Identity issues for religious education

Commonly the aims for religious education include the development of religious identity.   Identity is central to thinking about culture and ethnicity;   thus identity development is relevant to education, although the educational role is not always clearly specified.   Identity is also prominent in psychological theories such as those of Erikson and Kegan.   While no doubt identity is a human property of fundamental importance, like spirituality, it is difficult to define and the processes through which it is formed are complex and difficult to analyse.   I assume that spirituality makes an important contribution to identity (and vice versa).   What follows will look into some identity issues that I find of interest to reflect on their implications for school religious education.

Specification of the meaning of identity

The reason identity is fundamentally important for individuals and education, and why it is difficult to analyse, is because its meaning emerges from efforts to answer the fundamental questions:  "Who am I?" and "Who are we?"   The questions have simple answers:  the individual is named historical person.   And profound ones:   how the individual understands himself/herself may always remain something of a mystery.   Identity can be both a given, physical, unchanging entity while at the same time a life long process of change.   At some psychological level, people may spend all of their lives reflecting on and articulating for themselves partial answers to questions about their needs, moods, beliefs, purpose, motivations and values.
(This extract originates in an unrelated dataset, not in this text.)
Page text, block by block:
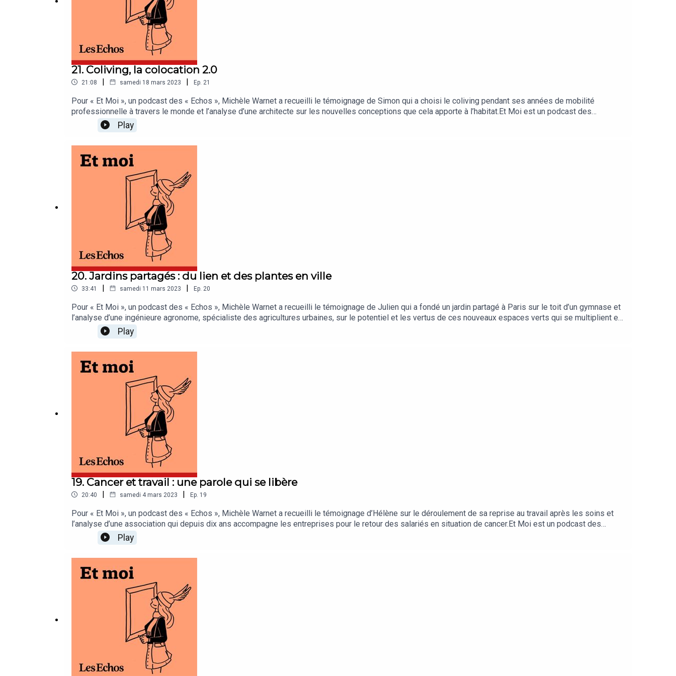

Individuals can be thought of as having multiple component identities which blend to constitute a distinct individual.   Each identity relates to some aspect of their lives or to some membership which contributes to a description of the individual.   Each identity is like a lens for viewing the individual;   it highlights who they are and where they stand.   This list is not definitive;   its aim is to show how there are different and interrelated aspects of identity.

Type of identity

Aspect of life to which it relates

Personal

Who the named individual is.

Gender

Male or female.

Sexual identity

Heterosexual or homosexual.

Moral

The core values and moral code that show what the individual is like as a person.

Personality

How the individual appears to friends and acquaintances;  how the individual 'presents' to others.

Age

The age group with which the individual identifies.

Family

Identification with a particular family or families.

Spiritual

How individuals see themselves as spiritual;   how they perceive and relate to a spiritual/moral dimension to life.

Religious

How religion enters into their sense of themselves as spiritual;  how they are linked with an organised religion;   how religion enters into their lives.

Psychological

What and how individuals think about their own psychological functioning;   their understanding of their complex blend of needs, interests, attitudes, values and patterns of behaviour;   their understanding of why they behave and live as they do.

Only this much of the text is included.